• **DESCRIPTION OF THE TASK**
Output each entry in full so that the result matches the data exactly.
- - - - - - -
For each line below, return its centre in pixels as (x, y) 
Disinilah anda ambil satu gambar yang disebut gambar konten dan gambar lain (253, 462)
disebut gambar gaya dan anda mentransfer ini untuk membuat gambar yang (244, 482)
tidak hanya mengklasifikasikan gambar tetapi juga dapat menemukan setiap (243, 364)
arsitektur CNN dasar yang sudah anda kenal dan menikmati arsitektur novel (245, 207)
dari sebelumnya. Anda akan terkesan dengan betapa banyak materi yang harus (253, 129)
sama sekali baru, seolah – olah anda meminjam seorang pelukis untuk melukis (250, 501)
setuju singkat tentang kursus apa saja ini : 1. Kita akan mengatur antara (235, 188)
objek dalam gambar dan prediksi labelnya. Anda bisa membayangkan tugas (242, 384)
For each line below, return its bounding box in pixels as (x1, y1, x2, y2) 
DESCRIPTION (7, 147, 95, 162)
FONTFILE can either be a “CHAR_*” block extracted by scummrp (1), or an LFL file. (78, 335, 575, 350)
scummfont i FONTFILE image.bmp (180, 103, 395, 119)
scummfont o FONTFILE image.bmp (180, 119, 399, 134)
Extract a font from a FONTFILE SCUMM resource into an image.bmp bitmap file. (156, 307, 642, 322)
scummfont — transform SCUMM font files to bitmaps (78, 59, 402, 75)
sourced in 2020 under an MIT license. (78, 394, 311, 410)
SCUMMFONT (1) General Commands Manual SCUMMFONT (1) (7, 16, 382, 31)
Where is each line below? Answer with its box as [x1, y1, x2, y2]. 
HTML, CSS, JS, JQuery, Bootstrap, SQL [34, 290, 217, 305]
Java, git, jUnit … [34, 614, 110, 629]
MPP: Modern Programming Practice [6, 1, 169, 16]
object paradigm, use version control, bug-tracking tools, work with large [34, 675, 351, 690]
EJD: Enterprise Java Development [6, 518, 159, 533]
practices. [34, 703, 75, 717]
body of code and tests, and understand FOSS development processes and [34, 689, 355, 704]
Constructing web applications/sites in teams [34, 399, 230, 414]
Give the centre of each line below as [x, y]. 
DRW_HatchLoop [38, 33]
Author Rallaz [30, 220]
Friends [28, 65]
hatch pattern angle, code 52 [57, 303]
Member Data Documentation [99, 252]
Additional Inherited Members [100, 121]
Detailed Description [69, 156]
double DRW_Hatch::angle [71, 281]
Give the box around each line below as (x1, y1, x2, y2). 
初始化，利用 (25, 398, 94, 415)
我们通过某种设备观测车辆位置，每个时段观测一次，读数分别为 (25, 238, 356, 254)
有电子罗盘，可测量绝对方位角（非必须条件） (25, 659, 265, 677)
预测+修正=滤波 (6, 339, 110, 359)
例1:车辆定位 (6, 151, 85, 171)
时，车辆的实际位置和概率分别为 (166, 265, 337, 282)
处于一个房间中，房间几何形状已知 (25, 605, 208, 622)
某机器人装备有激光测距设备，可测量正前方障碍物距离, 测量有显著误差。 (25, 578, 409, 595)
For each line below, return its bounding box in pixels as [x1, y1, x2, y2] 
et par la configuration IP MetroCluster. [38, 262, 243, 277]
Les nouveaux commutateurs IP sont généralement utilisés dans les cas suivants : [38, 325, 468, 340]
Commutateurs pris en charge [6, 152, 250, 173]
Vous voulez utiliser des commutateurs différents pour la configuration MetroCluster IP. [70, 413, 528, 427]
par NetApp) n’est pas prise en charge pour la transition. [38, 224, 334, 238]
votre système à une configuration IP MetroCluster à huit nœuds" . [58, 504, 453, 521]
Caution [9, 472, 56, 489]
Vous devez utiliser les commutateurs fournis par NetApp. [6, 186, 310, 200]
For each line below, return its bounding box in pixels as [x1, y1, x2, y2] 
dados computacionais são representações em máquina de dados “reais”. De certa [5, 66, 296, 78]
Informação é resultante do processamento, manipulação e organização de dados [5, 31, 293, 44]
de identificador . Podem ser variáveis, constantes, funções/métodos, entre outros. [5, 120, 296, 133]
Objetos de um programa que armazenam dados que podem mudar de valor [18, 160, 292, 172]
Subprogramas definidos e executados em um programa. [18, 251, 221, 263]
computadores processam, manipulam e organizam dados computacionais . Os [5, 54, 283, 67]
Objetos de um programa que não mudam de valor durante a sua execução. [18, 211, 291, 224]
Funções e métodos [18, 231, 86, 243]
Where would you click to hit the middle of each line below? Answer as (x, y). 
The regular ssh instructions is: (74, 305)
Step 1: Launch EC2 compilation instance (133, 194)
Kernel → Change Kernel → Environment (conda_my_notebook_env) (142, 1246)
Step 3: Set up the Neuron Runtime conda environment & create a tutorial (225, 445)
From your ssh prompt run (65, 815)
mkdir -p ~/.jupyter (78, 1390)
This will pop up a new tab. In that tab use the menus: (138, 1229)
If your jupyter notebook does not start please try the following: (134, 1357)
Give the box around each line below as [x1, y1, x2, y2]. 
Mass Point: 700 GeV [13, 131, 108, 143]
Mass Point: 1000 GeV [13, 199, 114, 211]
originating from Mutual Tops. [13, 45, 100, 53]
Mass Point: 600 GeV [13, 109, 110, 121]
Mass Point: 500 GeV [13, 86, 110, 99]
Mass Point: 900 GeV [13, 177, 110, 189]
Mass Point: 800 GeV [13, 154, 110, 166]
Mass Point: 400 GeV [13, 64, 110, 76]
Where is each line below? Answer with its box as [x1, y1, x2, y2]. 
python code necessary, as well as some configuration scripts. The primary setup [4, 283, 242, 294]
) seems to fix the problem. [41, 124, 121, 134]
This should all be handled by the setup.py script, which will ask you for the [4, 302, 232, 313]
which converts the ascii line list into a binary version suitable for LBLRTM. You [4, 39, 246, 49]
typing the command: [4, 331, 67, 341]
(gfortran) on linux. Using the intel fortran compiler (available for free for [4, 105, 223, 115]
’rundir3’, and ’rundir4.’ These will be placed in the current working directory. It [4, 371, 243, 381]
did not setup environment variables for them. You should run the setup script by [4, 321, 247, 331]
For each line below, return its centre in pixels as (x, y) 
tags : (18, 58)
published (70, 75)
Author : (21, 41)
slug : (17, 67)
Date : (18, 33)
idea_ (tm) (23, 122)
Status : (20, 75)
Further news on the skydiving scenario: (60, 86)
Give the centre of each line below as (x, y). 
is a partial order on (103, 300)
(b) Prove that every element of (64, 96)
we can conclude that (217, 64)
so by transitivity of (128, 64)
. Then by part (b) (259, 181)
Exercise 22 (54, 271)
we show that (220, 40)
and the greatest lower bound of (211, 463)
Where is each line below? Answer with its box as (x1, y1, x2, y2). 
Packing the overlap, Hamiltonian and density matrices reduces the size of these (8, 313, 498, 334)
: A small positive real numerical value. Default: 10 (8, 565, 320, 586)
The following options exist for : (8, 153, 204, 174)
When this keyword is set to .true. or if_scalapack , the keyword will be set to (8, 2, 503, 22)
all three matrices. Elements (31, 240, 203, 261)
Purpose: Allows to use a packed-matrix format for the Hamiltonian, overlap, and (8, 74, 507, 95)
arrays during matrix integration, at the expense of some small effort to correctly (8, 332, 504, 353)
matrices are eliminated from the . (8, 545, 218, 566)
- - - - - - -
• **RESULT**
For each line below, return its centre in pixels as (x, y) 
Disinilah anda ambil satu gambar yang disebut gambar konten dan gambar lain (253, 462)
disebut gambar gaya dan anda mentransfer ini untuk membuat gambar yang (244, 482)
tidak hanya mengklasifikasikan gambar tetapi juga dapat menemukan setiap (243, 364)
arsitektur CNN dasar yang sudah anda kenal dan menikmati arsitektur novel (245, 207)
dari sebelumnya. Anda akan terkesan dengan betapa banyak materi yang harus (253, 129)
sama sekali baru, seolah – olah anda meminjam seorang pelukis untuk melukis (250, 501)
setuju singkat tentang kursus apa saja ini : 1. Kita akan mengatur antara (235, 188)
objek dalam gambar dan prediksi labelnya. Anda bisa membayangkan tugas (242, 384)
For each line below, return its bounding box in pixels as (x1, y1, x2, y2) 
DESCRIPTION (7, 147, 95, 162)
FONTFILE can either be a “CHAR_*” block extracted by scummrp (1), or an LFL file. (78, 335, 575, 350)
scummfont i FONTFILE image.bmp (180, 103, 395, 119)
scummfont o FONTFILE image.bmp (180, 119, 399, 134)
Extract a font from a FONTFILE SCUMM resource into an image.bmp bitmap file. (156, 307, 642, 322)
scummfont — transform SCUMM font files to bitmaps (78, 59, 402, 75)
sourced in 2020 under an MIT license. (78, 394, 311, 410)
SCUMMFONT (1) General Commands Manual SCUMMFONT (1) (7, 16, 382, 31)
Where is each line below? Answer with its box as [x1, y1, x2, y2]. 
HTML, CSS, JS, JQuery, Bootstrap, SQL [34, 290, 217, 305]
Java, git, jUnit … [34, 614, 110, 629]
MPP: Modern Programming Practice [6, 1, 169, 16]
object paradigm, use version control, bug-tracking tools, work with large [34, 675, 351, 690]
EJD: Enterprise Java Development [6, 518, 159, 533]
practices. [34, 703, 75, 717]
body of code and tests, and understand FOSS development processes and [34, 689, 355, 704]
Constructing web applications/sites in teams [34, 399, 230, 414]
Give the centre of each line below as [x, y]. 
DRW_HatchLoop [38, 33]
Author Rallaz [30, 220]
Friends [28, 65]
hatch pattern angle, code 52 [57, 303]
Member Data Documentation [99, 252]
Additional Inherited Members [100, 121]
Detailed Description [69, 156]
double DRW_Hatch::angle [71, 281]
Give the box around each line below as (x1, y1, x2, y2). 
初始化，利用 (25, 398, 94, 415)
我们通过某种设备观测车辆位置，每个时段观测一次，读数分别为 (25, 238, 356, 254)
有电子罗盘，可测量绝对方位角（非必须条件） (25, 659, 265, 677)
预测+修正=滤波 (6, 339, 110, 359)
例1:车辆定位 (6, 151, 85, 171)
时，车辆的实际位置和概率分别为 (166, 265, 337, 282)
处于一个房间中，房间几何形状已知 (25, 605, 208, 622)
某机器人装备有激光测距设备，可测量正前方障碍物距离, 测量有显著误差。 (25, 578, 409, 595)
For each line below, return its bounding box in pixels as [x1, y1, x2, y2] 
et par la configuration IP MetroCluster. [38, 262, 243, 277]
Les nouveaux commutateurs IP sont généralement utilisés dans les cas suivants : [38, 325, 468, 340]
Commutateurs pris en charge [6, 152, 250, 173]
Vous voulez utiliser des commutateurs différents pour la configuration MetroCluster IP. [70, 413, 528, 427]
par NetApp) n’est pas prise en charge pour la transition. [38, 224, 334, 238]
votre système à une configuration IP MetroCluster à huit nœuds" . [58, 504, 453, 521]
Caution [9, 472, 56, 489]
Vous devez utiliser les commutateurs fournis par NetApp. [6, 186, 310, 200]
For each line below, return its bounding box in pixels as [x1, y1, x2, y2] 
dados computacionais são representações em máquina de dados “reais”. De certa [5, 66, 296, 78]
Informação é resultante do processamento, manipulação e organização de dados [5, 31, 293, 44]
de identificador . Podem ser variáveis, constantes, funções/métodos, entre outros. [5, 120, 296, 133]
Objetos de um programa que armazenam dados que podem mudar de valor [18, 160, 292, 172]
Subprogramas definidos e executados em um programa. [18, 251, 221, 263]
computadores processam, manipulam e organizam dados computacionais . Os [5, 54, 283, 67]
Objetos de um programa que não mudam de valor durante a sua execução. [18, 211, 291, 224]
Funções e métodos [18, 231, 86, 243]
Where would you click to hit the middle of each line below? Answer as (x, y). 
The regular ssh instructions is: (74, 305)
Step 1: Launch EC2 compilation instance (133, 194)
Kernel → Change Kernel → Environment (conda_my_notebook_env) (142, 1246)
Step 3: Set up the Neuron Runtime conda environment & create a tutorial (225, 445)
From your ssh prompt run (65, 815)
mkdir -p ~/.jupyter (78, 1390)
This will pop up a new tab. In that tab use the menus: (138, 1229)
If your jupyter notebook does not start please try the following: (134, 1357)
Give the box around each line below as [x1, y1, x2, y2]. 
Mass Point: 700 GeV [13, 131, 108, 143]
Mass Point: 1000 GeV [13, 199, 114, 211]
originating from Mutual Tops. [13, 45, 100, 53]
Mass Point: 600 GeV [13, 109, 110, 121]
Mass Point: 500 GeV [13, 86, 110, 99]
Mass Point: 900 GeV [13, 177, 110, 189]
Mass Point: 800 GeV [13, 154, 110, 166]
Mass Point: 400 GeV [13, 64, 110, 76]
Where is each line below? Answer with its box as [x1, y1, x2, y2]. 
python code necessary, as well as some configuration scripts. The primary setup [4, 283, 242, 294]
) seems to fix the problem. [41, 124, 121, 134]
This should all be handled by the setup.py script, which will ask you for the [4, 302, 232, 313]
which converts the ascii line list into a binary version suitable for LBLRTM. You [4, 39, 246, 49]
typing the command: [4, 331, 67, 341]
(gfortran) on linux. Using the intel fortran compiler (available for free for [4, 105, 223, 115]
’rundir3’, and ’rundir4.’ These will be placed in the current working directory. It [4, 371, 243, 381]
did not setup environment variables for them. You should run the setup script by [4, 321, 247, 331]
For each line below, return its centre in pixels as (x, y) 
tags : (18, 58)
published (70, 75)
Author : (21, 41)
slug : (17, 67)
Date : (18, 33)
idea_ (tm) (23, 122)
Status : (20, 75)
Further news on the skydiving scenario: (60, 86)
Give the centre of each line below as (x, y). 
is a partial order on (103, 300)
(b) Prove that every element of (64, 96)
we can conclude that (217, 64)
so by transitivity of (128, 64)
. Then by part (b) (259, 181)
Exercise 22 (54, 271)
we show that (220, 40)
and the greatest lower bound of (211, 463)
Where is each line below? Answer with its box as (x1, y1, x2, y2). 
Packing the overlap, Hamiltonian and density matrices reduces the size of these (8, 313, 498, 334)
: A small positive real numerical value. Default: 10 (8, 565, 320, 586)
The following options exist for : (8, 153, 204, 174)
When this keyword is set to .true. or if_scalapack , the keyword will be set to (8, 2, 503, 22)
all three matrices. Elements (31, 240, 203, 261)
Purpose: Allows to use a packed-matrix format for the Hamiltonian, overlap, and (8, 74, 507, 95)
arrays during matrix integration, at the expense of some small effort to correctly (8, 332, 504, 353)
matrices are eliminated from the . (8, 545, 218, 566)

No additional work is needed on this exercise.